The prosecution wasn't relying on Marjorie's testimony alone, though. One of the pizza parlor guys, Talal Jaber, and Sanford had told cops about how Jillian told them the murder was only supposed to be a robbery. Jaber and Sanford backed off those statements at the hearing, but the damage was done.
When the hearing concluded six days later, the D.A. — perhaps because the girls were so young and the case so complicated — offered plea deals. And the defendants, who would have been looking at 25 years to life if they went to trial (where there was no telling what new evidence might come out), certainly had incentive to accept.
The prosecution believed that Felicia brought the gun, Jillian brought Gorenman, and Kim pulled the trigger. That, combined with the overwhelming amount of evidence Jillian had delivered against herself, determined the varying sentences offered in the plea bargains.
Kim was offered 21 years for voluntary manslaughter and use of a deadly weapon. Felicia was offered eight — six for voluntary manslaughter and another two for providing the gun. Jillian — who had cooperated with police, and who had not provided or used the gun — was offered 11 years for voluntary manslaughter. Marjorie, the lookout, was free to go. She's now engaged, employed, and living a quiet life with her fiancé.
Jillian was shocked and offended to be offered a worse deal than Felicia, who had provided the murder weapon. Still, she took the plea. "I'm terrified by our justice system," she says. "Innocent people get convicted every single day, and I just broke."
At 24 years old, Jillian has been incarcerated since May 5, 2005. She'll be at the county jail for another couple of months, and then she'll be transferred to a women's prison, where she'll be among the youngest and most vulnerable inmates. With credit for time served, she'll be there for about seven years, which, she's quick to point out, is nowhere close to as long as the Gorenmans will be without their son. Still, it's a while.

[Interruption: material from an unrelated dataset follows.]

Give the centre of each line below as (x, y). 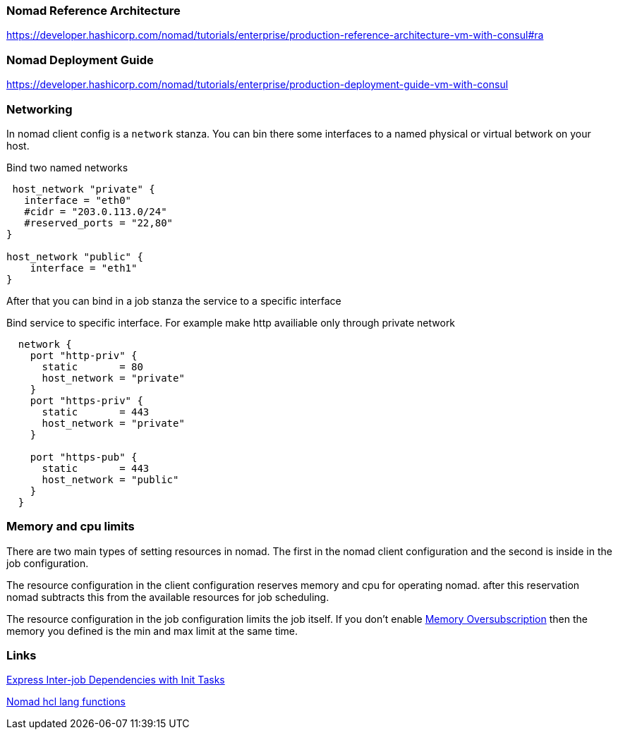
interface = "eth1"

She'll pass much of her time reading, she says, and is already devouring the Twilight series, about a young woman who falls in love with a vampire. It's not scary, she says, which is the only reason she can read it. She hates scary movies and violence and gore. Sanford backed this up in court: "I get pissed off and smack the cat and she's crying about it," he once announced. She does come off like a softie, and even Pera says she believes Jillian feels genuinely sorry about what happened.
The biggest tragedy of all, Pera says, is clearly that of the Gorenman family. But the situation of the throwaway girls is also tragic. "They are these kids on the street, living adult lives," she says. "Kids that are raised in dysfunctional families like they were have very short childhoods. I think childhood is so painful for them that there's a tendency to want to grow up quicker just to get away."
Although she disputes Marjorie's damning testimony and points out inconsistencies, Jillian does admit she made mistakes. On the night that Kim kicked the woman while attempting to rob her, Jillian says she wishes she had challenged her more about the violence. On the night of the murder, she wishes she had been more alert and less afraid.